The interesting thing is the same configuration works on digital ocean with any issues.

I’m suspecting there’s an AWS specific setup required. But I’m not entirely sure.

As I used to run swarm without issues on AWS for roughly two years, I am quite sure this can not be a general problem.

Usualy those ports are everything you need. Though, why not loosen the rules to accept traffic on all ports, test and if you succeed lock down the rules again.

I’ve actually tried that already. Port 4789 still keeps misbehaving.

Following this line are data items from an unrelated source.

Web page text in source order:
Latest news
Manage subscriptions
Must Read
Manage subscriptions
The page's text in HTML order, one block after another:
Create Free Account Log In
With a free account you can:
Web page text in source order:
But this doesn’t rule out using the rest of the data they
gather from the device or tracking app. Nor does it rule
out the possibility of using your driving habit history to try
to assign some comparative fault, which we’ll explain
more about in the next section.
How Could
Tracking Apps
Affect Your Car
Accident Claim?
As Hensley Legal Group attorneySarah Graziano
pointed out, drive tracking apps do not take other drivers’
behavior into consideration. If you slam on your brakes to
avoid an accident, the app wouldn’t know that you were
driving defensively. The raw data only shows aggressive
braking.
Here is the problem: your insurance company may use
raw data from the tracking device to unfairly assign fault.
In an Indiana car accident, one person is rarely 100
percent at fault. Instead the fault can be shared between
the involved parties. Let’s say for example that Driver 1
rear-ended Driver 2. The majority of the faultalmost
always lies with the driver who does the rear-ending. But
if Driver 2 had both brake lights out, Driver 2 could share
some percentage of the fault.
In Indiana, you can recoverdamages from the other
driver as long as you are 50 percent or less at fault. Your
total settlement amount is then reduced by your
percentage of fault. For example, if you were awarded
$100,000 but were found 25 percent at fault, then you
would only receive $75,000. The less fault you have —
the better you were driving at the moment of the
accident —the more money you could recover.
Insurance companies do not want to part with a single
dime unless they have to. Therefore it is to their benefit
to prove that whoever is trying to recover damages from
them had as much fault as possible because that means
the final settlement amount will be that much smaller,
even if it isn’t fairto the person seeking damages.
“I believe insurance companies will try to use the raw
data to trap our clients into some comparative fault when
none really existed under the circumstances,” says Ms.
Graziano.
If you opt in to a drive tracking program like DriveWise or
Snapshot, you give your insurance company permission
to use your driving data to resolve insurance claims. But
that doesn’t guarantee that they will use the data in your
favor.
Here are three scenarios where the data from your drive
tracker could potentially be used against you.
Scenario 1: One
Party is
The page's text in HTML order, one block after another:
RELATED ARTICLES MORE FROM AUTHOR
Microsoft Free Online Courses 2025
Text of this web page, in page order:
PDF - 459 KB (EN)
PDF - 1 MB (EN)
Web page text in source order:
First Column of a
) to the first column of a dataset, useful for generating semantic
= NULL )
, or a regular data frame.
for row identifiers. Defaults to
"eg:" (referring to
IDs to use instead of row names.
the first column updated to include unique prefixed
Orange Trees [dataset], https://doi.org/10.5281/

@meyay I’ve just run telnet on the manager mode, port 7946 gives the following result:

telnet ip 7946
Trying ip...
Connected to ip.

While port 4789 gives

telnet ip 4789
Trying ip...
telnet: Unable to connect to remote host: Connection timed out

Could this be an issue on aws and not docker swarm itself?

Your result is not realy surprising, as telnet can not connect to udp ports.
You migth want to follow this SO response to see examples on how to test udp connections.

Are you sure you created rules for udp traffic as well?
Are you using encryption on the swarm network?

I ran socat - UDP:ip:4789 and socat - UDP:ip:7946 and there was no output. It seems UDP traffic is not being transmitted :thinking:.
These are current rules on AWS (temporary):

The firewall isn’t up also on both servers.
I haven’t enabled encryption either.

For anybody who faces this issue. I got it working by using the private IPs instead of public ones.

For anybody who faces this issue. I got it working by using the private IPs instead of public ones.

Thanks @michaelbukachi !

How did you do that? did you need to init swarm manager again? I do not want to stop my swarm to apply this change :frowning:

No, I didn’t have to. When joining a swarm just use the private IP address of the server instead of the public one.

2 Likes

So I’m going through the same thing. Do you have an example of how you went about correcting this via a command you used? I’m doing a docker swarm deployment through docker-compose. Would that same command translate to that as well?

I strongly recommend to not expose the docker cluster backplane to the internet.

Make sure to use a private network and then use an alb with a target group that points to all the nodes in the private network that should serve content to the internet.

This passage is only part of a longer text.